Changes in household income

In this section, we repeat the regressions in Tables 2 and 3 by using changes in household income rather than the mid-points. In this case, the interpretation of the results and well-being costs differ as we compare the costs of the four categories of changes in income with the reference category, which is a reduction in household income of more than 25 per cent. More specifically, in Table 4 and for the first coping strategy- taking money out of savings- in Egypt, we observe the coefficient of the household income in the category Decrease 1–25% is -0.2641, which decreases monotonically or increases in absolute values at -0.4618 for the last category which is an increase in income of more than 25 per cent. This finding shows that those who have experienced a decrease in income between 1 and 25 per cent are more likely to report higher levels of economic perception, given that the negative sign implies higher values of well-being. Moreover, the well-being levels increase with positive changes in income, compared to the reference category that includes the households that have experienced a reduction in income of more than 25 per cent. The same applies in the remaining countries, and in most cases, the coefficients of changes in household income are significant. However, in some regressions, we find an insignificant coefficient for a specific coping strategy, as shown in the previous estimates. In contrast, in other cases, some of the coefficients of the household income become insignificant, implying insignificant well-being costs.

Table 4 SWB and Coping Strategies for the Perception on Economic Situation using Changes in Income

The number of observations in Tables 4 and 5 differs from those in Tables 2 and 3 because the estimates using the mid-points of household income rely on the information recorded in February 2020 before the pandemic. Then we applied relations (3)-(4) in the change of income to find the changes in the mid-points of income during the pandemic. However, there are missing values in the question regarding the categorical income in February 2020, but we have complete answers for the changes in income.

Table 5 SWB and Coping Strategies for the Mental Well-Being Index using Changes in Income

Discussion

Coping strategies and well-being

Overall, the estimates of the coping strategies and well-being costs vary not only between countries but also between the coping strategies adopted by the respondents within each country. Hence, the primary motivation for exploring the respondents separately in the four countries lies in identifying these possible differences and heterogeneities.

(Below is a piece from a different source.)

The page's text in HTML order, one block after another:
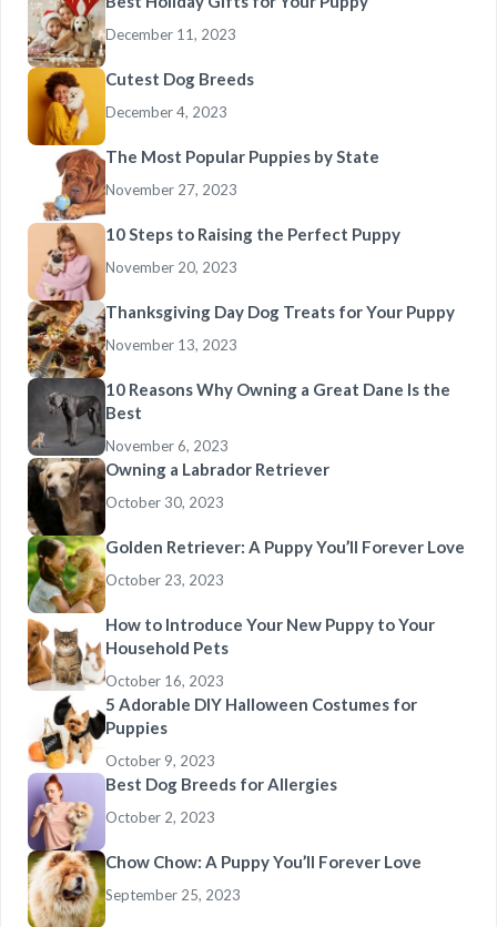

The estimate of primary interest is the well-being cost ratio (WBCR) because it reflects the percentage of income required to equivalise the well-being levels of households with coping strategies to households that have not adopted any coping strategy. In particular, for the perception of economic well-being, the findings in Egypt, Morocco and Tunisia show that households borrowing from banks require a higher increase in income to equivalise their well-being with households without coping strategies, compared to households adopting other coping mechanisms. For instance, households in Tunisia require an increase of 31.5% to equivalise their well-being with households without coping strategies. On the other hand, households taking money from family and friends or using savings require an increase of 17–18.5% to bring their well-being to the same levels as households without coping strategies.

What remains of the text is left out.